▶ [Assigned task]: Every line of the material below needs to be copied exactly; omit the pictures.

▶ [Records provided]:

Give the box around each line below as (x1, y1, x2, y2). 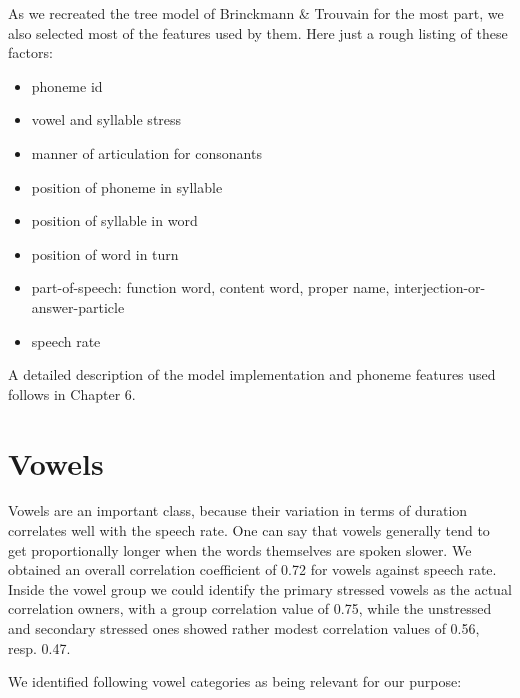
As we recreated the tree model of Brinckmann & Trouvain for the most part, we (8, 3, 504, 23)
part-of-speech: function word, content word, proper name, (31, 277, 390, 298)
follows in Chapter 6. (8, 383, 136, 404)
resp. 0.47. (8, 637, 71, 658)
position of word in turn (31, 243, 179, 264)
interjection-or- (394, 277, 486, 298)
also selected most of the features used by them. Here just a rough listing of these (8, 22, 508, 43)
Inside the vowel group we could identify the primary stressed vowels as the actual (8, 578, 512, 599)
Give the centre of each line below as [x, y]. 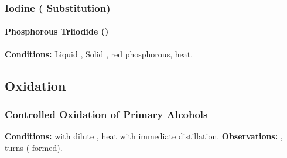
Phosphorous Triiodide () [57, 31]
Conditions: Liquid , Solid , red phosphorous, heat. [99, 54]
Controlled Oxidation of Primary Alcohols [106, 114]
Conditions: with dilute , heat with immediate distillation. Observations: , [144, 136]
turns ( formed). [34, 147]

▶ [Written answer]:
Give the box around each line below as (x1, y1, x2, y2). 
As we recreated the tree model of Brinckmann & Trouvain for the most part, we (8, 3, 504, 23)
part-of-speech: function word, content word, proper name, (31, 277, 390, 298)
follows in Chapter 6. (8, 383, 136, 404)
resp. 0.47. (8, 637, 71, 658)
position of word in turn (31, 243, 179, 264)
interjection-or- (394, 277, 486, 298)
also selected most of the features used by them. Here just a rough listing of these (8, 22, 508, 43)
Inside the vowel group we could identify the primary stressed vowels as the actual (8, 578, 512, 599)
Give the centre of each line below as [x, y]. 
Phosphorous Triiodide () [57, 31]
Conditions: Liquid , Solid , red phosphorous, heat. [99, 54]
Controlled Oxidation of Primary Alcohols [106, 114]
Conditions: with dilute , heat with immediate distillation. Observations: , [144, 136]
turns ( formed). [34, 147]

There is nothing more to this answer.